[Dataset items]
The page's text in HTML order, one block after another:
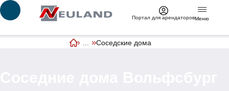
Перейти к основному содержимому
Портал для арендаторовМеню
... Соседские дома
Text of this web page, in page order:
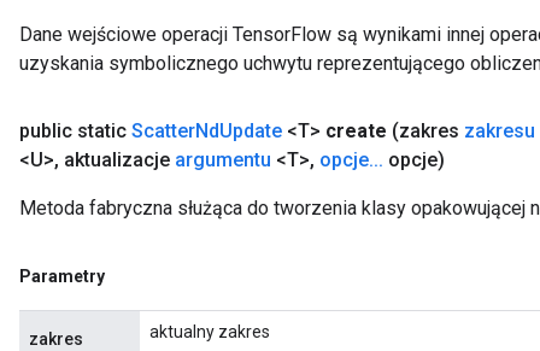
Dane wejściowe operacji TensorFlow są wynikami innej
uzyskania symbolicznego uchwytu reprezentującego
public static ScatterNdUpdate <T> create (zakres zakresu
<U>, aktualizacje argumentu <T>, opcje... opcje)
Metoda fabryczna służąca do tworzenia klasy opakowującej
Parametry
zakres aktualny zakres
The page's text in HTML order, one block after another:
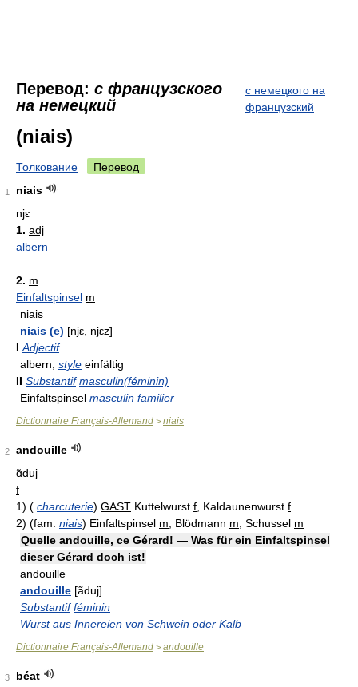
Перевод: с французского
на немецкий
с немецкого на
французский
(niais)
Толкование Перевод
1
niais
njɛ
1. adj
albern
2. m
Einfaltspinsel m
niais
niais (e) [njε, njεz]
I Adjectif
albern; style einfältig
II Substantif masculin(féminin)
Einfaltspinsel masculin familier
Dictionnaire Français-Allemand > niais
2
andouille
ɑ̃duj
f
1) ( charcuterie) GAST Kuttelwurst f , Kaldaunenwurst f
2) (fam: niais) Einfaltspinsel m , Blödmann m , Schussel m
Quelle andouille, ce Gérard! — Was für ein Einfaltspinsel
dieser Gérard doch ist!
andouille
andouille [ãduj]
Substantif féminin
Wurst aus Innereien von Schwein oder Kalb
Dictionnaire Français-Allemand > andouille
3
béat
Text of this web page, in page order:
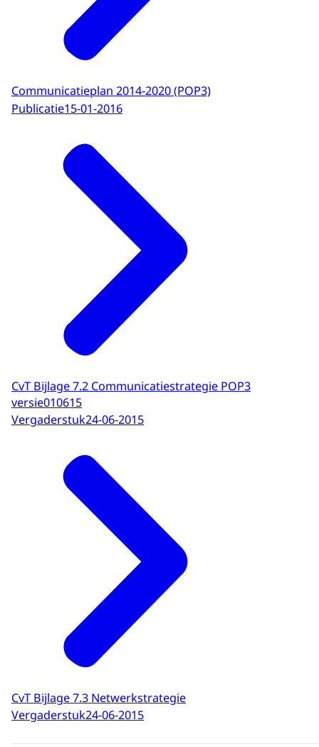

Assignment:
Keep the pictures out of the copy and return the rest of the data above exactly.

Response:
The page's text in HTML order, one block after another:
Перейти к основному содержимому
Портал для арендаторовМеню
... Соседские дома
Text of this web page, in page order:
Dane wejściowe operacji TensorFlow są wynikami innej
uzyskania symbolicznego uchwytu reprezentującego
public static ScatterNdUpdate <T> create (zakres zakresu
<U>, aktualizacje argumentu <T>, opcje... opcje)
Metoda fabryczna służąca do tworzenia klasy opakowującej
Parametry
zakres aktualny zakres
The page's text in HTML order, one block after another:
Перевод: с французского
на немецкий
с немецкого на
французский
(niais)
Толкование Перевод
1
niais
njɛ
1. adj
albern
2. m
Einfaltspinsel m
niais
niais (e) [njε, njεz]
I Adjectif
albern; style einfältig
II Substantif masculin(féminin)
Einfaltspinsel masculin familier
Dictionnaire Français-Allemand > niais
2
andouille
ɑ̃duj
f
1) ( charcuterie) GAST Kuttelwurst f , Kaldaunenwurst f
2) (fam: niais) Einfaltspinsel m , Blödmann m , Schussel m
Quelle andouille, ce Gérard! — Was für ein Einfaltspinsel
dieser Gérard doch ist!
andouille
andouille [ãduj]
Substantif féminin
Wurst aus Innereien von Schwein oder Kalb
Dictionnaire Français-Allemand > andouille
3
béat
Text of this web page, in page order:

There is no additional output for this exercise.